And that’s exactly why XCF is the most over-engineered format I’ve even seen. Among other things it has three ways to encode source offset with two bytes: signed X/Y offsets, signed 16-bit offset from the current position or an unsigned 16-bit offset from the start. And the videos come in either 320×200 or 320×240 size, so unless you have some weird wrap-around video you don’t need all those addressing modes (and actually no video I’ve tried had some of those modes used). Also since the data is not compressed further you can’t claim it improves compression. Speaking of which, I suspect that wasting additional bits on coding all those modes for every block in every frame negates any potential compression gains from specific modes. There are other decision of dubious usefulness there: implicit MV offsets (so short MVs are now in range -4,-4..11,11 for 8×8 blocks and -6,-6..9,9 for 4×4 sub-blocks), randomly chosen data sources for each mode, dedicated mode 37 is absolutely the same as mode 24 (fill plus masked update) and so on.

Of course there are more over-engineered codecs out there, I pointed at Indeo 4 as a good candidate in the comments and probably lots of lossless audio codecs qualify too. But my intent was to show what is really an over-engineered codec and why I consider XCF to be the worst offender among game video codecs.

As for under-engineered codecs, for the reasons stated above it’s not merely a simple codec, it’s a codec where a passerby can point out on a thing that can be improved without changing the rest of the codec. IMO the most fitting example is Sonic—an experimental lossy/lossless audio codec based on Bonk. Back in the day when we at libav discussed removing it, I actually tried evaluating it and ended with encoded files larger than the original. And I have strong suspicion that simply reverting coding method to the original Bonk or selecting some other sane method for residue coding would improve it greatly—there’s a reason why everybody uses Rice codes instead of Elias Gamma’. Another example would be MP3—there’s a rumour that FhG wanted it to be purely DCT-based (as AAC) but for patent holder’s consideration it had to keep QMF, making the resulting codec more complex but less effective.

P.S. The same principles are applicable to virtually everything, from e.g. multimedia containers and to the real world devices like cars or computers, but I’ll leave exploring those to the others.

The most overengineered game codec

September 7th, 2024

…as I’ve seen so far, of course, but the chances for it to keep this title are good.

I’m talking about XCF format (found in ACF files of Time Commando game developed by Adeline Software). For starters, the format allows various commands that are related to the engine (so XCF is used not merely for videos but also for the stage demo records containing e.g. commands to the camera and various other things.

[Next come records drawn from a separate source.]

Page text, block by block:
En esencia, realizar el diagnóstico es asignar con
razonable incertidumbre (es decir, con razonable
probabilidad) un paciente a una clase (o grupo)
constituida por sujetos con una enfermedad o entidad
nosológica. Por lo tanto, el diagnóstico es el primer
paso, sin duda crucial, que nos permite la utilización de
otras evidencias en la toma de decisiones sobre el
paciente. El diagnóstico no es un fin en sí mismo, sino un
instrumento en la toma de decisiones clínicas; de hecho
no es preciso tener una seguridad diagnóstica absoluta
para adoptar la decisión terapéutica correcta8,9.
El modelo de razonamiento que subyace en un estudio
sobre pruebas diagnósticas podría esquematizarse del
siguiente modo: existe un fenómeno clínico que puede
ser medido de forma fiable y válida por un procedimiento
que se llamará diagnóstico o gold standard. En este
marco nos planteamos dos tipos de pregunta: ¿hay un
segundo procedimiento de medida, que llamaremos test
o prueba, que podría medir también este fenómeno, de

But there’s nothing compared to the video codec design. The frame is split into three parts: fixed-size part with per-block 6-bit opcodes and two variable-length parts. I’d like to say that one contains colour values and another one stores masks and motion vectors, but in reality either kind of data may be read from either source and it’s not consistent even between modes (e.g. for four-colour pattern block both masks and colours are read from part 1 while for two-colour pattern block colours are read from part 2; it’s like they designed it on whatever registers were available in the decoding function at the moment). And for some reason they did not went further and left those frame parts uncompressed.

The real monstrosity though is the opcodes. As I’ve mentioned, they take six bits which means 64 different opcodes. And unlike many other codecs where you’d have half a dozen operations (copy from previous, fill with 1/2/16 colours and such) plus run count, here you have way more. Also it uses 8×8 block size which helps adding new modes. Here’s an abridged list:

  • raw block;
  • skip block;
  • motion block with one-byte motion vector (using nibbles for vector components), two-byte absolute offset, two-byte relative offset or two-byte motion vector;
  • motion block with each quarter using the same four modes;
  • single value fill block—and another mode for filling block quarters;
  • 2/4/8/16-colour pattern block;
  • 2/4/8-colour pattern block quarters;
  • special 4-colour pattern subblock coding mode where you can pick only one alternative option and only for half of the pixels;
  • block filled with mostly single colour except where mask tells to read a new value;
  • block with values coded as nibble-size differences to the base colour;
  • block coded as two base colours (high nibble only) plus low nibble of the current value;
  • block using RLE plus one of four scan modes (line scan, top-down scan, zigzag and inverted zigzag);
  • block using the same scan modes but sending only nibbles for the colour values (first nibble is for base colour high nibble, others are used to replace its low nibble).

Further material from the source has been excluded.